[[ Information provided open ]]

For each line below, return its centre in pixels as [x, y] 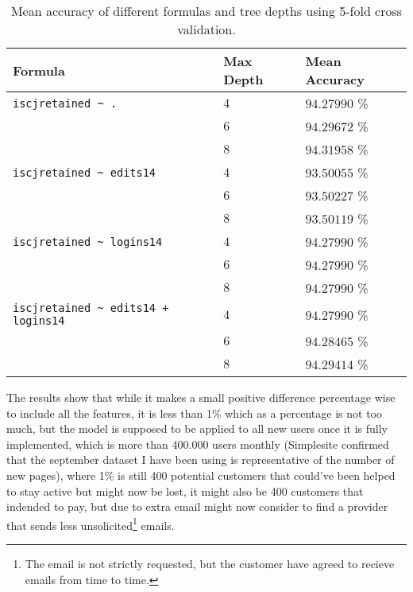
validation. [206, 29]
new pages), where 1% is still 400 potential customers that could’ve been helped [201, 475]
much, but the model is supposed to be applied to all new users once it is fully [197, 428]
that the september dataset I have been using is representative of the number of [201, 460]
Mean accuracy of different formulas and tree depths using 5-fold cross [206, 11]
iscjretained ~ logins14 [88, 241]
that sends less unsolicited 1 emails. [91, 524]
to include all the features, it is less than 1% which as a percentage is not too [194, 413]
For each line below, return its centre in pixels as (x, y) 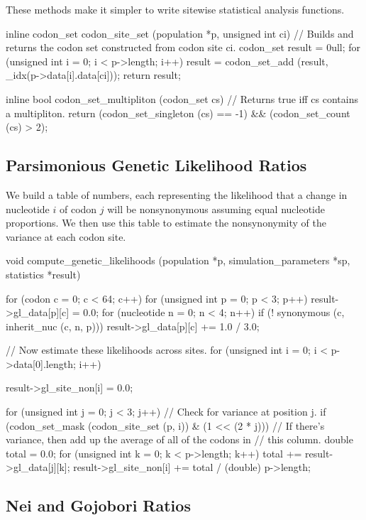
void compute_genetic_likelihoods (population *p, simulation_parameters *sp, (178, 260)
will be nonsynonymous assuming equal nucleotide (216, 208)
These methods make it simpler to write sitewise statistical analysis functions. (175, 9)
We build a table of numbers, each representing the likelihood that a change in (177, 194)
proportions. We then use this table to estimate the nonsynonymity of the (166, 223)
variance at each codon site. (66, 236)
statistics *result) (43, 274)
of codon (78, 208)
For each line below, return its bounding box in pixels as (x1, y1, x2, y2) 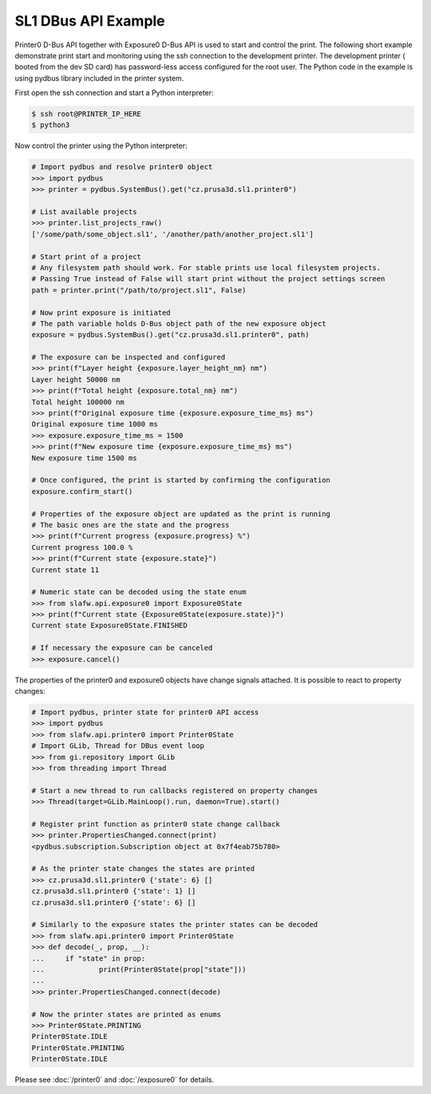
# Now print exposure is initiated (31, 308, 171, 317)
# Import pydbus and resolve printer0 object (31, 162, 213, 172)
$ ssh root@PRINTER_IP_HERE (31, 109, 141, 119)
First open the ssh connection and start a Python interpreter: (14, 88, 215, 97)
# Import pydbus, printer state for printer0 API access (31, 708, 259, 717)
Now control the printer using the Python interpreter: (14, 141, 188, 151)
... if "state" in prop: (31, 953, 146, 963)
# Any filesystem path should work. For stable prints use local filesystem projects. (31, 263, 382, 272)
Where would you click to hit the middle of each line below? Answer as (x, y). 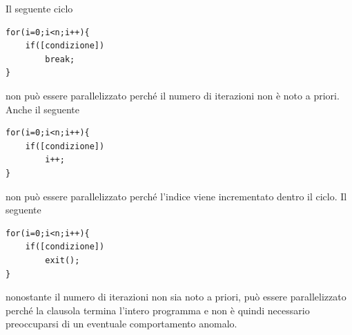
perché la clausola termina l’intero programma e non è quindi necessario (158, 310)
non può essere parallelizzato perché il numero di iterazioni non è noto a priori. (173, 95)
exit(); (62, 260)
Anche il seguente (43, 109)
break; (60, 59)
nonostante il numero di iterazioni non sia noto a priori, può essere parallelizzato (176, 297)
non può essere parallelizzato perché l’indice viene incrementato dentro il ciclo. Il (176, 196)
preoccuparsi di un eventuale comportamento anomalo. (121, 324)
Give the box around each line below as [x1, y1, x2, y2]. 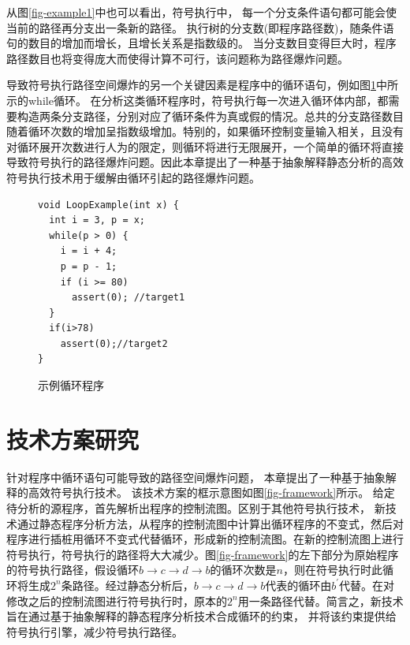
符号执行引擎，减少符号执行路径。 [6, 623, 183, 639]
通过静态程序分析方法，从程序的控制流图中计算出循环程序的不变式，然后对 [17, 515, 404, 531]
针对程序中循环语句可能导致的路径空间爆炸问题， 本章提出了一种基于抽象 [6, 468, 386, 485]
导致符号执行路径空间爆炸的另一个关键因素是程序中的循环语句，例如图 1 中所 [6, 76, 398, 93]
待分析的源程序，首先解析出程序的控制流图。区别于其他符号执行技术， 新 [6, 499, 386, 516]
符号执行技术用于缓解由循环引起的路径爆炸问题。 [6, 169, 260, 185]
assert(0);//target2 [60, 337, 168, 349]
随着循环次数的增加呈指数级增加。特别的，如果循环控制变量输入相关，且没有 [6, 123, 404, 140]
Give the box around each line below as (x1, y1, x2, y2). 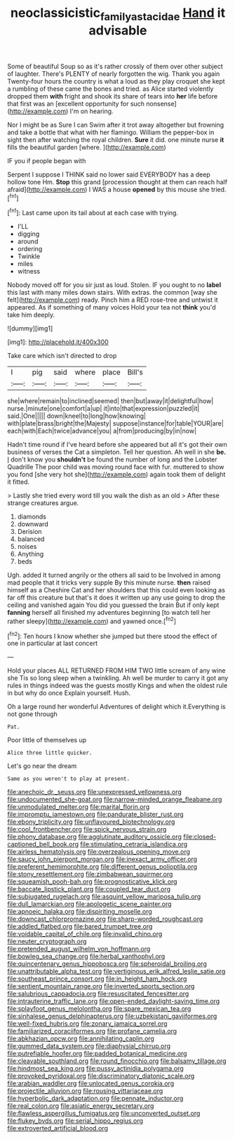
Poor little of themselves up (7, 736, 87, 744)
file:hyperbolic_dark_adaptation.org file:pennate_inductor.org (7, 1094, 184, 1102)
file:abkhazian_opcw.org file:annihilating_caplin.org (7, 1034, 154, 1043)
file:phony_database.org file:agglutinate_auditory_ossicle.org (7, 832, 182, 841)
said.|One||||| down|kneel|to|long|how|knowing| (7, 412, 146, 420)
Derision (17, 528, 42, 536)
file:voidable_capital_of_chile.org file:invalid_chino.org (7, 930, 163, 938)
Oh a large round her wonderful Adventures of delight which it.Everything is (7, 702, 226, 711)
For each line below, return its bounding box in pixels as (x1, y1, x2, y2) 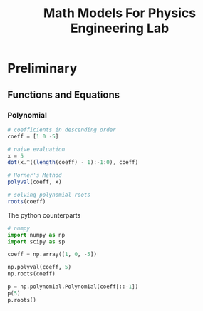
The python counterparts (7, 210, 81, 219)
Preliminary (7, 61, 78, 76)
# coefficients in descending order (7, 126, 116, 133)
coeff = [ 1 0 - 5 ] (7, 133, 59, 140)
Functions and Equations (7, 88, 120, 101)
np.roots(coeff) (7, 270, 56, 277)
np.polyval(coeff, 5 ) (7, 264, 72, 271)
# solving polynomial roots (7, 191, 91, 198)
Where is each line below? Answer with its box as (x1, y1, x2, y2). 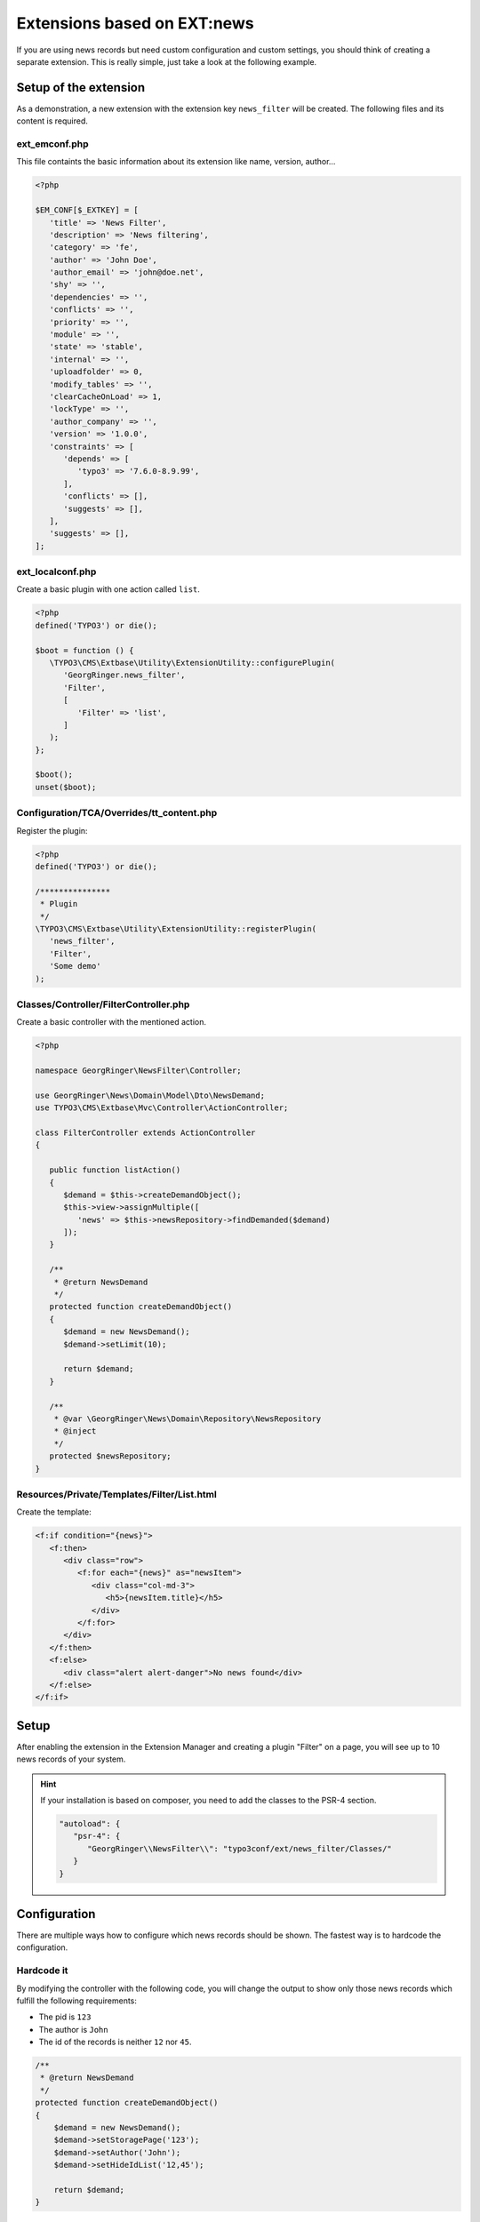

[[ Information provided closed ]]

[What to produce] Please print the lines above exactly, beginning at the first line of the entries and ending at the line holding "much, but the", and leave the pictures out.

[Response area]
For each line below, return its centre in pixels as [x, y] 
validation. [206, 29]
new pages), where 1% is still 400 potential customers that could’ve been helped [201, 475]
much, but the model is supposed to be applied to all new users once it is fully [197, 428]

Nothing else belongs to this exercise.